*Supplied material:*
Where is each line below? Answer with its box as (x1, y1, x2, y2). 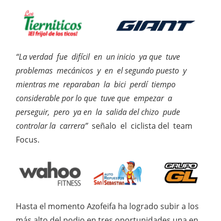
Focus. (16, 134, 39, 146)
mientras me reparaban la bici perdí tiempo (16, 79, 176, 90)
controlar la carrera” (16, 120, 92, 132)
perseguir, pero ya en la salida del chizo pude (16, 107, 182, 118)
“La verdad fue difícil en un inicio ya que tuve (16, 51, 180, 63)
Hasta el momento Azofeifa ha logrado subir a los (16, 200, 199, 212)
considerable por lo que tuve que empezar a (16, 93, 172, 104)
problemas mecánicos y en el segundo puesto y (16, 65, 188, 76)

*Required work:*
Your copy should match the records above exactly, apart from the pictures, which stay out.

*Answer space:*
Where is each line below? Answer with its box as (x1, y1, x2, y2). 
Focus. (16, 134, 39, 146)
mientras me reparaban la bici perdí tiempo (16, 79, 176, 90)
controlar la carrera” (16, 120, 92, 132)
perseguir, pero ya en la salida del chizo pude (16, 107, 182, 118)
“La verdad fue difícil en un inicio ya que tuve (16, 51, 180, 63)
Hasta el momento Azofeifa ha logrado subir a los (16, 200, 199, 212)
considerable por lo que tuve que empezar a (16, 93, 172, 104)
problemas mecánicos y en el segundo puesto y (16, 65, 188, 76)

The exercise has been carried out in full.